Is it time for a network tax cut?

It is truly remarkable to what extent corporate and personal behavior is dictated by tax policy. Much of the discussion in our nation’s capital in regard to tax reform has been about competitiveness as a rational to lower corporate tax rates. It appears as though the United States charges a 20 percent higher tax rate than much of the rest of the world, forcing corporations to shift some operations and assets into lower tax rate jurisdictions. It’s safe to say that tax policy impacts behavior in measurable ways.

Just yesterday I was speaking with a communications service provider analyst. We discussed the overhead of SD-WAN tunnels. I showed the math of how it can tax various protocols.
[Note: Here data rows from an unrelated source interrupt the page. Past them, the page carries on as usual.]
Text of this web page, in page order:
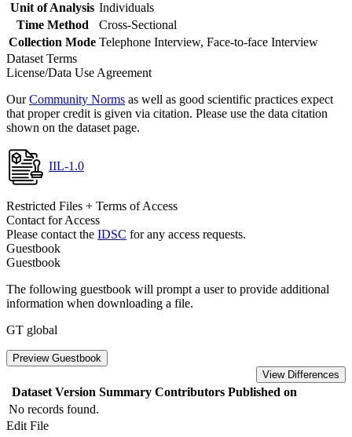
Unit of Analysis Individuals
Time Method
Cross-Sectional
Collection Mode Telephone Interview, Face-to-face Interview
Dataset Terms
License/Data Use Agreement
OurCommunity Norms as well as good scientific practices expect
that proper credit is given via citation. Please use the data citation
shown on the dataset page.
IIL-1.0
Restricted Files + Terms of Access
Contact for Access
Please contact the IDSC for any access requests.
Guestbook
Guestbook
The following guestbook will prompt a user to provide additional
information when downloading a file.
GT global
Preview Guestbook
View Differences
Dataset Version Summary Contributors Published on
No records found.
Edit File

The tax for various protocols was:

The analyst even agreed that based on an average mix of traffic (iMix), that the weighted average across all protocols might be as high as 30 percent for many organizations.

What was shocking is his response that “Nobody cares about tunnel overhead.” I have heard this from many in our industry. In fact, it’s generally taken as fact – tunnel overhead is negligible. While it may be true, on a single site, single WAN connection, 30 percent extra bandwidth may not move the needle, if you have 2,000 sites, and you are using/building/paying for connectivity, over the long haul you will spend 30 percent more. The fact that everyone in our industry dismisses this as “noise” is shocking, especially since most believe bandwidth rates will double yet again.

Why tax policies in the 20 percent range impact worldwide behavior, but competitive companies are willing to disregard savings of 30 percent of long term networking costs as negligible is fascinating. Has our industry thrown its hands up? Is accepting a new 14 layer ISO stack the new norm? Is 96.2 percent overhead on a single terminal keystroke acceptable? It’s no wonder the average networking professional is loosing respect organizationally. If FedEx or UPS had to repackage every package, and it added 30 percent to their transport costs – would anybody think it was negligible?

There are also many cases where 30 percent additional bandwidth simply doesn’t fly. Satellite communications links are expensive per unit of bandwidth and satellite companies frequently charge by bandwidth use. Many public clouds also charge for bandwidth. In these cases, there is a hard dollar cost associated with the additional bandwidth. Large files moved at line rate can take 30 percent longer to deliver, delaying business processes.

Arthur Laffer’s famous trickle-down economic theory suggests that there is a relationship between tax rates and taxes collected. He theorized that if taxes were 100 percent, tax collections would be zero because there would be no incentive to produce goods or services. Is there a similar performance theory in networking? Is there a trickle-down benefit when we eliminate encapsulation and seven additional network layers?

The simple answer is yes. Inspecting and securing 7 layers is easier than 14. Avoiding reduced MSS speeds effective bandwidth transfers. Avoiding consequential packet fragmentation greatly improves router efficiency. Providing network fairness and QoS is far easier on discrete flows. If we could route the packets without tunnels we definitely should.

What about hidden taxes? There is a hidden network tax lurking today in managing our attack surface area. Network professionals are expected to offer the smallest attack surface possible. Common tools in reducing this include VRF’s, ACLs, pseudowires, private networks, VLANs, VxLANS, and firewalls, and there are an even bigger array of tools for detecting intrusions when they occur. This expense is not just born one time—there are ongoing operational expenses tied to managing these tools. Furthermore, these tools are used in combination; they are complicated and often operationally impactful which further taxes our network engineers. With open arms we accept this challenge without ever questioning why. Why don’t routing protocols distribute ACL’s along with route advertisement? Why are all of the reducers of attack surface area manually provisioned while route dissemination is automatic?

How did our profession ever get to a place where network taxes are deemed unworthy of our attention? What we need is a revolution in methodology and values. We need to return to our roots as networkers, and start thinking about solving problems with software infused intelligence at the session/networking layer. Look how application developers focus on improvements—TLS1.3 is an example of good progress forward, achieving a 50 percent reduction in packet exchanges and a full prevention of any legitimate or illegitimate man in the middle (proxy), and all done with software and backward compatibility. We need to begin thinking about changing the game. Warning to all CCIE’s: advances in networking may require software intelligence. I say bring it on! Let’s start returning benefit rather than new layers of complexity and waste.